In the listing below, write out exactly each line from the first through the one containing "性较好的大市值股票的倾向助推了大市值股票的表现；从行为金融角度看，中国 (201, 164)".

Input records:

⟨

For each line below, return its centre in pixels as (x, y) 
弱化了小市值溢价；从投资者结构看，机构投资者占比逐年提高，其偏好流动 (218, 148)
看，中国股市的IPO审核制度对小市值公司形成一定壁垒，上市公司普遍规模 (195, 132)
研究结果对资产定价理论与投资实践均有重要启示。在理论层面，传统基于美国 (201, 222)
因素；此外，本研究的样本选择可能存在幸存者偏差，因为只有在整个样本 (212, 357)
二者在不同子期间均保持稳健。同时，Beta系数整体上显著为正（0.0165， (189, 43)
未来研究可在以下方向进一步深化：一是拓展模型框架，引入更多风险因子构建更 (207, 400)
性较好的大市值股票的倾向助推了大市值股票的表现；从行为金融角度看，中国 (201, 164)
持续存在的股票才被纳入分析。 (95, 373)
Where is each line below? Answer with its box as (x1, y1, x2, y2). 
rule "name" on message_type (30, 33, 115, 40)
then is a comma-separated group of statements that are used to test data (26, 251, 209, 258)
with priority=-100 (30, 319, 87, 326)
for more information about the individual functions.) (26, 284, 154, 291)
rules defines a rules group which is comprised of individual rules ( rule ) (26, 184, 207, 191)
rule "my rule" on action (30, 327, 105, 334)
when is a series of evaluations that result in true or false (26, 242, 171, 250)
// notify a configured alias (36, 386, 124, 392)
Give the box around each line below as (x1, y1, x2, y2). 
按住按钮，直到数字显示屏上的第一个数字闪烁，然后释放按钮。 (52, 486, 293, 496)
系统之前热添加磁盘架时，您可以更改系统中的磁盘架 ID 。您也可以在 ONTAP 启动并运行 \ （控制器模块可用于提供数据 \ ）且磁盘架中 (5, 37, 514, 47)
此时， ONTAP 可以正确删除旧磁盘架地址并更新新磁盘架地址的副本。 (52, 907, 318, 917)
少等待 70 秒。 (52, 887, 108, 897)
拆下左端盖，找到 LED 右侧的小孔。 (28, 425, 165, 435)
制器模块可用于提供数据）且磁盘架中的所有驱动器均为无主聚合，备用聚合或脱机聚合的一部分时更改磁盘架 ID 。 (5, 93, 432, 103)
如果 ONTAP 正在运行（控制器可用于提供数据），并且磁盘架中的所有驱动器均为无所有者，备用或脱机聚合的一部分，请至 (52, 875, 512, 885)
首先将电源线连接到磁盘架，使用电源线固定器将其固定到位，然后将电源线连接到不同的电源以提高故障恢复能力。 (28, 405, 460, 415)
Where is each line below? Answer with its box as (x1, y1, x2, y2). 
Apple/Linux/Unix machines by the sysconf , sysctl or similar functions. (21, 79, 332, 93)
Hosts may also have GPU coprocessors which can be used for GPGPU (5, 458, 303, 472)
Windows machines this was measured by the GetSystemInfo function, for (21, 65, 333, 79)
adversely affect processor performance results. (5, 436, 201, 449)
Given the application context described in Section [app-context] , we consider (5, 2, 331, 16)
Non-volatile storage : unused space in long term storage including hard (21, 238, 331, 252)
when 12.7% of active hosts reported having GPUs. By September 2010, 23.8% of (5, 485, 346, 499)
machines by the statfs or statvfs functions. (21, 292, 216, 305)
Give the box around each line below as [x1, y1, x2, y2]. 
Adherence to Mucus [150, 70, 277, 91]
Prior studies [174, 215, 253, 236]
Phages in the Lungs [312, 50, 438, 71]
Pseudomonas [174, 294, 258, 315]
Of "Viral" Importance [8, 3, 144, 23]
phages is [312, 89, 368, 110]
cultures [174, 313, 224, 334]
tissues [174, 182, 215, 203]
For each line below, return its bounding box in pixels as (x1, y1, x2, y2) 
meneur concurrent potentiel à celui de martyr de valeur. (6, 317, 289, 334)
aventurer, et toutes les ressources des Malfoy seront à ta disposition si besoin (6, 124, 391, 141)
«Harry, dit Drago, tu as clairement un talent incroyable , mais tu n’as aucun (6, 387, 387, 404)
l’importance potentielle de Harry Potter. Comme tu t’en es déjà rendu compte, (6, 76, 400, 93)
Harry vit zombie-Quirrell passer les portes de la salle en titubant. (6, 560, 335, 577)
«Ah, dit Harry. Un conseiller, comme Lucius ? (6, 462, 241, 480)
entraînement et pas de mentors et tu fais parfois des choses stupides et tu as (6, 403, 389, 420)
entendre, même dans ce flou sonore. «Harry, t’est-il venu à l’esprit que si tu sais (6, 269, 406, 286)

⟩

Problem solution:
For each line below, return its centre in pixels as (x, y) 
弱化了小市值溢价；从投资者结构看，机构投资者占比逐年提高，其偏好流动 (218, 148)
看，中国股市的IPO审核制度对小市值公司形成一定壁垒，上市公司普遍规模 (195, 132)
研究结果对资产定价理论与投资实践均有重要启示。在理论层面，传统基于美国 (201, 222)
因素；此外，本研究的样本选择可能存在幸存者偏差，因为只有在整个样本 (212, 357)
二者在不同子期间均保持稳健。同时，Beta系数整体上显著为正（0.0165， (189, 43)
未来研究可在以下方向进一步深化：一是拓展模型框架，引入更多风险因子构建更 (207, 400)
性较好的大市值股票的倾向助推了大市值股票的表现；从行为金融角度看，中国 (201, 164)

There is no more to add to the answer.